FIGURE 3: Bifurcation diagram OF the final STATE as function of equatoriaL contractility  (from REF)

VIDEO 1: Numerical simulations & microscopy images of cytokinesis of a marine egg (sand dollar zygote).


Embryo morphogenesis

At the multicellular level, morphogenesis is furthermore regulated by mechanical interaction & biochemical communication between cells, and by external mechanical constraints. In particular, the interplay between cell contractility, cell-cell adhesion, molecular expression and fate specification remains poorly understood in early embryos and small tissues. To identify and understand the minimal self-organization principles driving multicellular morphogenetic processes, it is essential to develop realistic 4D models of interacting cells, offering general & accurate description of cell surface mechanics but also complemented by versatile options to model surface signaling dynamics and simple gene networks regulation (see Figure 4).
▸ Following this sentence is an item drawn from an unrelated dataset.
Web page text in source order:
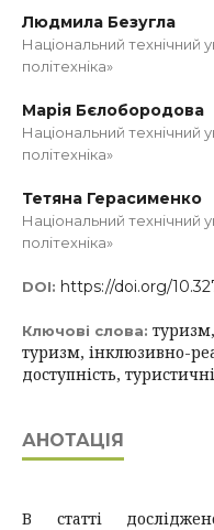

Such a multiscale approach is particularly essential to understand the self-organization and remarkable regulative capacities of early mammalian blastocysts. Combining numerical simulations with physical modeling, we expect to unveil, in only a few years from now, pioneering simulations of pre-implantation mammalian embryos in toto, from the zygote to the blastocyst.

COLLABORATIONS:
Dr. Jean-Léon Maître, Institut Curie.

 
  Figure 4 :  SKETCH OF AN EARLY EMBRYO WITH THE DIFFERENT PROCESSES Controlling its self-organization: gene regulation, cell division and polarization, cell mechanics and cell-cell communication.

Figure 4 : SKETCH OF AN EARLY EMBRYO WITH THE DIFFERENT PROCESSES Controlling its self-organization: gene regulation, cell division and polarization, cell mechanics and cell-cell communication.

VIDEO 2: Computational model of cell internalization in an early mammalian embryo (from ref).